[GitHub] [beam] robertwb commented on a diff in pull request #26795: MLTransform and TFTProcessHandler

via GitHub Tue, 20 Jun 2023 21:58:47 -0700


robertwb commented on code in PR #26795:
URL: https://github.com/apache/beam/pull/26795#discussion_r1236280794



##########
sdks/python/apache_beam/ml/transforms/handlers.py:
##########
@@ -0,0 +1,431 @@
+#
+# Licensed to the Apache Software Foundation (ASF) under one or more
+# contributor license agreements.  See the NOTICE file distributed with
+# this work for additional information regarding copyright ownership.
+# The ASF licenses this file to You under the Apache License, Version 2.0
+# (the "License"); you may not use this file except in compliance with
+# the License.  You may obtain a copy of the License at
+#
+#    http://www.apache.org/licenses/LICENSE-2.0
+#
+# Unless required by applicable law or agreed to in writing, software
+# distributed under the License is distributed on an "AS IS" BASIS,
+# WITHOUT WARRANTIES OR CONDITIONS OF ANY KIND, either express or implied.
+# See the License for the specific language governing permissions and
+# limitations under the License.
+#
+import collections
+import logging
+import tempfile
+import typing
+from typing import Dict
+from typing import List
+from typing import Optional
+from typing import Union
+
+import numpy as np
+
+import apache_beam as beam
+from apache_beam.ml.transforms.base import ProcessHandler
+from apache_beam.ml.transforms.base import ProcessInputT
+from apache_beam.ml.transforms.base import ProcessOutputT
+from apache_beam.ml.transforms.tft_transforms import TFTOperation
+from apache_beam.options.pipeline_options import GoogleCloudOptions
+from apache_beam.transforms.window import GlobalWindows
+from apache_beam.typehints import native_type_compatibility
+from apache_beam.typehints.row_type import RowTypeConstraint
+import tensorflow as tf
+from tensorflow_metadata.proto.v0 import schema_pb2
+import tensorflow_transform.beam as tft_beam
+from tensorflow_transform import common_types
+from tensorflow_transform.beam.tft_beam_io import beam_metadata_io
+from tensorflow_transform.beam.tft_beam_io import transform_fn_io
+from tensorflow_transform.tf_metadata import dataset_metadata
+from tensorflow_transform.tf_metadata import schema_utils
+
+__all__ = [
+    'TFTProcessHandlerSchema',
+]
+
+# tensorflow transform doesn't support the types other than tf.int64,
+# tf.float32 and tf.string.
+_default_type_to_tensor_type_map = {
+    int: tf.int64,
+    float: tf.float32,
+    str: tf.string,
+    bytes: tf.string,
+    np.int64: tf.int64,
+    np.int32: tf.int64,
+    np.float32: tf.float32,
+    np.float64: tf.float32,
+    np.bytes_: tf.string,
+    np.str_: tf.string,
+}
+_primitive_types_to_typing_container_type = {
+    int: List[int], float: List[float], str: List[str], bytes: List[bytes]
+}
+
+tft_process_handler_schema_input_type = typing.Union[typing.NamedTuple,
+                                                     beam.Row]
+
+
+class ConvertNamedTupleToDict(
+    beam.PTransform[beam.PCollection[tft_process_handler_schema_input_type],
+                    beam.PCollection[Dict[str,
+                                          common_types.InstanceDictType]]]):
+  """
+    A PTransform that converts a collection of NamedTuples or Rows into a
+    collection of dictionaries.
+  """
+  def expand(
+      self, pcoll: beam.PCollection[tft_process_handler_schema_input_type]

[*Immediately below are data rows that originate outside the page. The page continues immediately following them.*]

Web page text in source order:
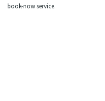
book-now service.
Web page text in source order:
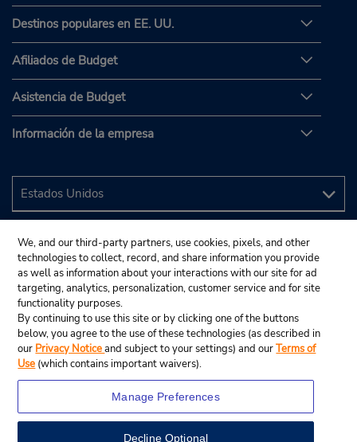
Destinos populares en EE. UU.
Afiliados de Budget
Asistencia de Budget
Información de la empresa
We, and our third-party partners, use cookies, pixels, and other
technologies to collect, record, and share information you provide
as well as information about your interactions with our site for ad
targeting, analytics, personalization, customer service and for site
functionality purposes.
By continuing to use this site or by clicking one of the buttons
below, you agree to the use of these technologies (as described in
our Privacy Noticeand subject to your settings) and ourTerms of
Use (which contains important waivers).
Manage Preferences
Decline Optional
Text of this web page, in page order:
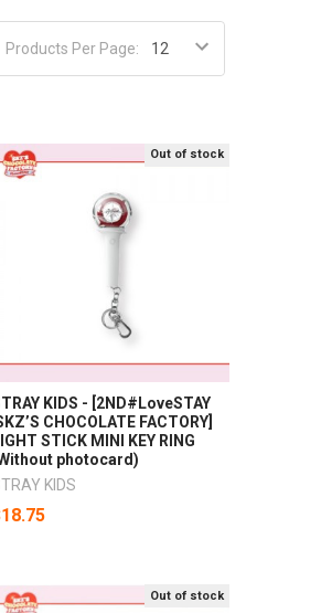
Products Per Page:
Out of stock
KIDS - [2ND#LoveSTAY
CHOCOLATE FACTORY]
STICK MINI KEY RING
photocard)
KIDS
Out of stock

+  ) -> beam.PCollection[common_types.InstanceDictType]:
+    """
+    Args:
+      pcoll: A PCollection of NamedTuples or Rows.
+    Returns:
+      A PCollection of dictionaries.
+    """
+    if isinstance(pcoll.element_type, RowTypeConstraint):
+      # Row instance
+      return pcoll | beam.Map(lambda x: x.as_dict())
+    else:
+      # named tuple
+      return pcoll | beam.Map(lambda x: x._asdict())
+
+
+class TFTProcessHandler(ProcessHandler[ProcessInputT, ProcessOutputT]):
+  def __init__(
+      self,
+      *,
+      transforms: Optional[List[TFTOperation]] = None,
+      artifact_location: typing.Optional[str] = None,
+      preprocessing_fn: typing.Optional[typing.Callable] = None,
+  ):
+    """
+    A handler class for processing data with TensorFlow Transform (TFT)
+    operations. This class is intended to be subclassed, with subclasses
+    implementing the `preprocessing_fn` method.
+
+    Args:
+      transforms: A list of transforms to apply to the data. All the transforms
+        are applied in the order they are specified. The input of the
+        i-th transform is the output of the (i-1)-th transform. Multi-input
+        transforms are not supported yet.

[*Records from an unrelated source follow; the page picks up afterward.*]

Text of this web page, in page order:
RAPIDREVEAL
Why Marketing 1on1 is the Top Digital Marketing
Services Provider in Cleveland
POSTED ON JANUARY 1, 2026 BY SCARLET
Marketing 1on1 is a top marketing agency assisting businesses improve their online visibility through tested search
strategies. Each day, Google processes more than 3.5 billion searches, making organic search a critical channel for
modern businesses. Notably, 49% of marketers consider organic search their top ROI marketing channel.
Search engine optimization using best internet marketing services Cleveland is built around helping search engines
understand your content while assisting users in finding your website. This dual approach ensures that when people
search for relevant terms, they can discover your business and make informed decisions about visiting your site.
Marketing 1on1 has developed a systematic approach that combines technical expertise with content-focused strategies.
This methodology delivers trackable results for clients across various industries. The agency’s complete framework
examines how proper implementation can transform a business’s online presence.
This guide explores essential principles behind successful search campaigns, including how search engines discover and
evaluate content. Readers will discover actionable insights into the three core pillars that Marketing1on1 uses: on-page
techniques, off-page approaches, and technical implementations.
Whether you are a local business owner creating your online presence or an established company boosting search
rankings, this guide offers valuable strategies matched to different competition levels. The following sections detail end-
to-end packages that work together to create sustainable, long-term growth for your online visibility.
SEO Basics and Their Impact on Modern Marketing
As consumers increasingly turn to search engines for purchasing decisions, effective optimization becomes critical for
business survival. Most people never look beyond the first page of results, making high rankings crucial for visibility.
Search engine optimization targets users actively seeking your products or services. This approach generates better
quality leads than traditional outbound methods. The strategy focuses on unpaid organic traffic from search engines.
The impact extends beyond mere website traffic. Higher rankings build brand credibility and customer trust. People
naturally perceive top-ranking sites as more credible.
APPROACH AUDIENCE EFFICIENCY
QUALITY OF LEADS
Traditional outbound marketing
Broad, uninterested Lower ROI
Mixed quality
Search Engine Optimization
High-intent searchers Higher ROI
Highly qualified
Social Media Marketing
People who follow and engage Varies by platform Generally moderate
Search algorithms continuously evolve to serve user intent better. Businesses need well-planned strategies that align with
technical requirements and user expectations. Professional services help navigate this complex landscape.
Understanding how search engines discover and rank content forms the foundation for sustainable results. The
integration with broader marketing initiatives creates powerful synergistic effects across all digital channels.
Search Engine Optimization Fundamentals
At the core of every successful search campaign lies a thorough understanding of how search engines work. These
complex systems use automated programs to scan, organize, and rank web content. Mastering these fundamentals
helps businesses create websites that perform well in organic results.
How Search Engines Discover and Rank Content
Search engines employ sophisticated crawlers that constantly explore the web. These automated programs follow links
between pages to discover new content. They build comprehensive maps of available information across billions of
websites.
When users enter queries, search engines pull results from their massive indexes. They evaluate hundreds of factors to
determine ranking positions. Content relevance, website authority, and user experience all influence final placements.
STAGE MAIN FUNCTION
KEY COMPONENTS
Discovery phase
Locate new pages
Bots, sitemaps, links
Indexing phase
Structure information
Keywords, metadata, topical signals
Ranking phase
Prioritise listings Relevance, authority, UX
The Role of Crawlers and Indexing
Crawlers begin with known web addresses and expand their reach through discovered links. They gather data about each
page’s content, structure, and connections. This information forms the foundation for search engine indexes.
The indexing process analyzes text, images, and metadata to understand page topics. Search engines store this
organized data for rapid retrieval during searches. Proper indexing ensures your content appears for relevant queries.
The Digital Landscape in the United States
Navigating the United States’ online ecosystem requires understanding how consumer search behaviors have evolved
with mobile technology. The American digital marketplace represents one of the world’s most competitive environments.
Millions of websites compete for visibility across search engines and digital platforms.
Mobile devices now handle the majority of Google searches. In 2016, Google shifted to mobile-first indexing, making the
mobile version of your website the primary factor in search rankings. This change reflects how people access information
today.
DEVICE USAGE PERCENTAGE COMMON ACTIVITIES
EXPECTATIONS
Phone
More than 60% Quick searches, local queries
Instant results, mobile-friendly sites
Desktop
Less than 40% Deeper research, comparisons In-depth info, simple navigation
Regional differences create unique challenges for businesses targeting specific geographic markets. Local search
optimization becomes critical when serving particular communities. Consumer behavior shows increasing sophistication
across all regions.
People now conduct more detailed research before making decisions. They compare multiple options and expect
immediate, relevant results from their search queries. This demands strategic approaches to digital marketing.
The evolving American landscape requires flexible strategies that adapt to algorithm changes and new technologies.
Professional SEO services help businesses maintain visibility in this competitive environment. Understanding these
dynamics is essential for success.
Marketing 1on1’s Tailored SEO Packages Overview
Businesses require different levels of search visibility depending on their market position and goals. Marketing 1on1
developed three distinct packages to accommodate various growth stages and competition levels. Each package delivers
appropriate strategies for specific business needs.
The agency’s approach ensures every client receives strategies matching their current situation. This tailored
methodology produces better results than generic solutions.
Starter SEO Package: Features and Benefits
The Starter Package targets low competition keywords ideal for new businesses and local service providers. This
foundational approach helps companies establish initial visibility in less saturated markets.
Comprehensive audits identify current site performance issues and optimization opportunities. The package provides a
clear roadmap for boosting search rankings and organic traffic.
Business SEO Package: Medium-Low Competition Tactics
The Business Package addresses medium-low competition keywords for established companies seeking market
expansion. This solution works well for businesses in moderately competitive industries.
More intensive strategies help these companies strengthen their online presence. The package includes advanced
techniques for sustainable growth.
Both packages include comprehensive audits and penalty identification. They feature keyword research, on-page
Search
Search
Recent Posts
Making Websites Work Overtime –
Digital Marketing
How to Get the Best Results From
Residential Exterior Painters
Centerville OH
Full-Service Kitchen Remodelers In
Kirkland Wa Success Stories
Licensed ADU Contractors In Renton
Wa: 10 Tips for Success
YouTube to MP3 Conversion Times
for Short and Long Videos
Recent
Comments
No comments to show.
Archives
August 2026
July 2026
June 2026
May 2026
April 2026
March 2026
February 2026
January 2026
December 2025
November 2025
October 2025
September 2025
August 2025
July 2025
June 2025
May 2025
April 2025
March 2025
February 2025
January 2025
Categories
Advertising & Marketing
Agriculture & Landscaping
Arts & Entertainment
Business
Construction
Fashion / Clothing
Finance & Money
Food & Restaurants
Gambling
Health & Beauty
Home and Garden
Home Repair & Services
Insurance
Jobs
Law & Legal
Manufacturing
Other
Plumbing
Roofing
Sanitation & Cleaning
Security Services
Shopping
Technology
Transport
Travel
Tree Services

+      artifact_location: A location to store the artifacts, which includes
+        the tensorflow graph produced by analyzers such as scale_to_0_1,
+        sclaed_to_z_score, etc.
+        Note: If not specified, the artifacts will be stored
+        in a temporary directory for DirectRunner and staging location for
+        DataflowRunner.
+    """
+    self.transforms = transforms if transforms else []

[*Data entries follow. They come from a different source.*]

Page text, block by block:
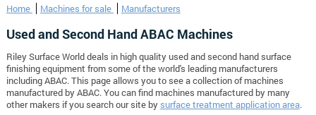
Home Machines for sale Manufacturers
Used and Second Hand ABAC Machines
Riley Surface World deals in high quality used and second hand surface
finishing equipment from some of the world's leading manufacturers
including ABAC. This page allows you to see a collection of machines
manufactured by ABAC. You can find machines manufactured by many
other makers if you search our site by surface treatment application area.
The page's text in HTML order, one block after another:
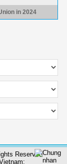
in 2024
Reserved

+    self.transformed_schema = None
+    self.artifact_location = artifact_location
+    self.preprocessing_fn = preprocessing_fn
+
+  def append_transform(self, transform):
+    self.transforms.append(transform)
+
+  def get_raw_data_feature_spec(
+      self, input_types: Dict[str, type]) -> dataset_metadata.DatasetMetadata:
+    """
+    Return a DatasetMetadata object to be used with
+    tft_beam.AnalyzeAndTransformDataset.
+    Args:
+      input_types: A dictionary of column names and types.
+    Returns:
+      A DatasetMetadata object.
+    """
+    raw_data_feature_spec = {}
+    for key, value in input_types.items():
+      raw_data_feature_spec[key] = self._get_raw_data_feature_spec_per_column(
+          typ=value, col_name=key)
+    raw_data_metadata = dataset_metadata.DatasetMetadata(
+        schema_utils.schema_from_feature_spec(raw_data_feature_spec))
+    return raw_data_metadata
+
+  def _get_raw_data_feature_spec_per_column(self, typ: type, col_name: str):
+    """
+    Return a FeatureSpec object to be used with
+    tft_beam.AnalyzeAndTransformDataset
+    Args:
+      typ: A type of the column.
+      col_name: A name of the column.
+    Returns:
+      A FeatureSpec object.
+    """
+    # lets conver the builtin types to typing types for consistency.
+    typ = native_type_compatibility.convert_builtin_to_typing(typ)
+    primitive_containers_type = (
+        list,
+        collections.abc.Sequence,
+    )
+    is_primitive_container = (
+        typing.get_origin(typ) in primitive_containers_type)
+
+    if is_primitive_container:
+      dtype = typing.get_args(typ)[0]  # type: ignore[attr-defined]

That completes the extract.